— INFORMATION GIVEN —
——

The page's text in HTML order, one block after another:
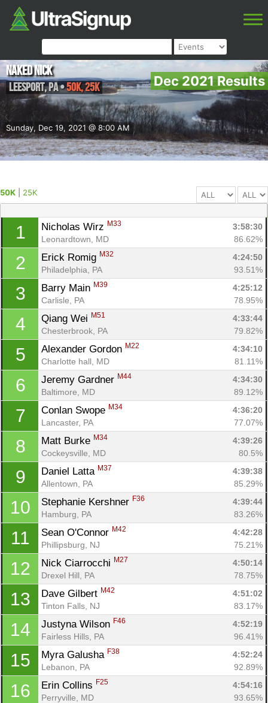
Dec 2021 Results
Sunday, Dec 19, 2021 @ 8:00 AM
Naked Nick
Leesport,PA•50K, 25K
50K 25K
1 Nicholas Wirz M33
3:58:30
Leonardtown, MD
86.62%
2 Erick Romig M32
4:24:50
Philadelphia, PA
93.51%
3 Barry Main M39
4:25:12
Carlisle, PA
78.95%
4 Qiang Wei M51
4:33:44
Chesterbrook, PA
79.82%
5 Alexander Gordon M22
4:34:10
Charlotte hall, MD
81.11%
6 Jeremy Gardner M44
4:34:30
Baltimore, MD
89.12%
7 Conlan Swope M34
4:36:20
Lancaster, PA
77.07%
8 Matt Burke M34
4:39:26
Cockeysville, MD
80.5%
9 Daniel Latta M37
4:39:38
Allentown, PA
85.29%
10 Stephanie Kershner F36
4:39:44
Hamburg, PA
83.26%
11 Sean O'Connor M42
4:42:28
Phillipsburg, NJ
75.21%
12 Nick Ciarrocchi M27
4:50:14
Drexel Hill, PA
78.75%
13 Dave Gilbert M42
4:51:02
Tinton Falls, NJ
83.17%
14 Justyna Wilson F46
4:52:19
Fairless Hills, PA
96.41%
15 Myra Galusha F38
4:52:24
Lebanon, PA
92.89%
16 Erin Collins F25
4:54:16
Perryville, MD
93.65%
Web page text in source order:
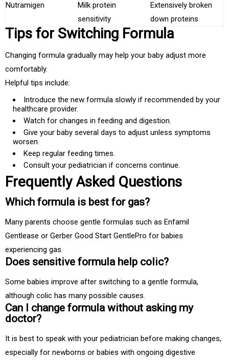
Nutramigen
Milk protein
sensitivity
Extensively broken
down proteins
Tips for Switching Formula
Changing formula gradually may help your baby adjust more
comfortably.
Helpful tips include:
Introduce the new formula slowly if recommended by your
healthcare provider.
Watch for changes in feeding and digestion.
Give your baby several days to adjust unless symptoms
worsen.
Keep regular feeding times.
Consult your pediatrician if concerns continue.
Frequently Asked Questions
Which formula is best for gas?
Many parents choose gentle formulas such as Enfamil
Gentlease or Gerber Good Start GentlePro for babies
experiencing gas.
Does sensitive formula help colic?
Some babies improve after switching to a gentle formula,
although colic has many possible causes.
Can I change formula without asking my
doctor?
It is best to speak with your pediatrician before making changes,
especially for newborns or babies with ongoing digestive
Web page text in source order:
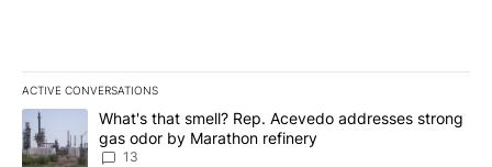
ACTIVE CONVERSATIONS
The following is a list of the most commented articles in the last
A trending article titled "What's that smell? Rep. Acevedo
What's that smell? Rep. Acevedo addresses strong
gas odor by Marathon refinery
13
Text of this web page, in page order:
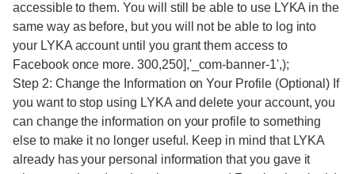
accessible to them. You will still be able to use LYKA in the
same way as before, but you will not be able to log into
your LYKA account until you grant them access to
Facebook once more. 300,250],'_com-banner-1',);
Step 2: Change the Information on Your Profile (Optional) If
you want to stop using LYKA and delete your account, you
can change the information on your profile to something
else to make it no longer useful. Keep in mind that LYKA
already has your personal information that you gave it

——

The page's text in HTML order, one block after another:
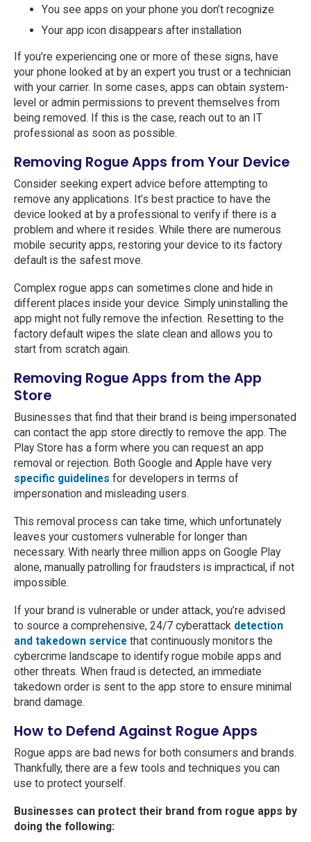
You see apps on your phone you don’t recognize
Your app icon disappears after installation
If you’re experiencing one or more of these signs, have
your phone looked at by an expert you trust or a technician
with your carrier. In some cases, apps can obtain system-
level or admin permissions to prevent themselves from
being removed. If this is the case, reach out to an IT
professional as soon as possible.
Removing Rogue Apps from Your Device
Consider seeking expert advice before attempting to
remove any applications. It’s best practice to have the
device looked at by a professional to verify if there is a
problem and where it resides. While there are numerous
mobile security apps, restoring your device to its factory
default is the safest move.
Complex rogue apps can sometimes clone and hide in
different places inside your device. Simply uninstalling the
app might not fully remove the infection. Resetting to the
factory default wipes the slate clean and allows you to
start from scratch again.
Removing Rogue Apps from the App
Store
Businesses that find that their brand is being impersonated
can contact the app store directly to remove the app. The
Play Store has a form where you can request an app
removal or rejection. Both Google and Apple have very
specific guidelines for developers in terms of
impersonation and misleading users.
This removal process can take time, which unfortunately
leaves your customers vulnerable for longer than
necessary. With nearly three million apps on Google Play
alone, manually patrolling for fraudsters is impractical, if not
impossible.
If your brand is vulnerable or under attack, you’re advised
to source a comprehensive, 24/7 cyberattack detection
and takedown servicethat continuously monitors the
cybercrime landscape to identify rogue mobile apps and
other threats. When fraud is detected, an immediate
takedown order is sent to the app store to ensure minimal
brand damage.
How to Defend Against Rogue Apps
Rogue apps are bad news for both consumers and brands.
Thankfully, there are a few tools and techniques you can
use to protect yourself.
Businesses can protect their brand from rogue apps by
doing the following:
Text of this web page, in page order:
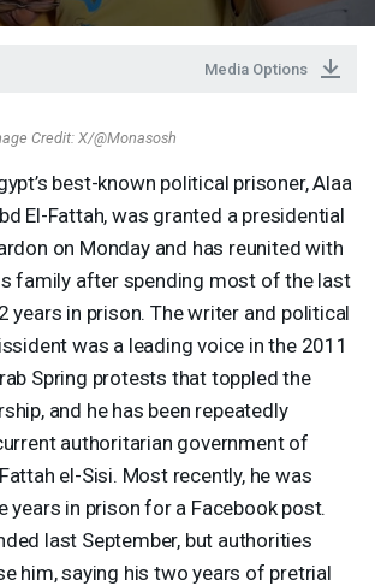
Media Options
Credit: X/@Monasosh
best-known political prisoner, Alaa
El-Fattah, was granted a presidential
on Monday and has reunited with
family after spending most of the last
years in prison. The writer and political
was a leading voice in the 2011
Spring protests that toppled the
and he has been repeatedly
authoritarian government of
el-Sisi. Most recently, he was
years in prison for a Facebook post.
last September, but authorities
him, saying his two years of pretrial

——

When copying from the data above, begin at the line containing "other threats. When" and end at the line containing "family after spending most of the last"; return those lines exactly and leave all pictures behind.

— WRITTEN RESPONSE —
other threats. When fraud is detected, an immediate
takedown order is sent to the app store to ensure minimal
brand damage.
How to Defend Against Rogue Apps
Rogue apps are bad news for both consumers and brands.
Thankfully, there are a few tools and techniques you can
use to protect yourself.
Businesses can protect their brand from rogue apps by
doing the following:
Text of this web page, in page order:
Media Options
Credit: X/@Monasosh
best-known political prisoner, Alaa
El-Fattah, was granted a presidential
on Monday and has reunited with
family after spending most of the last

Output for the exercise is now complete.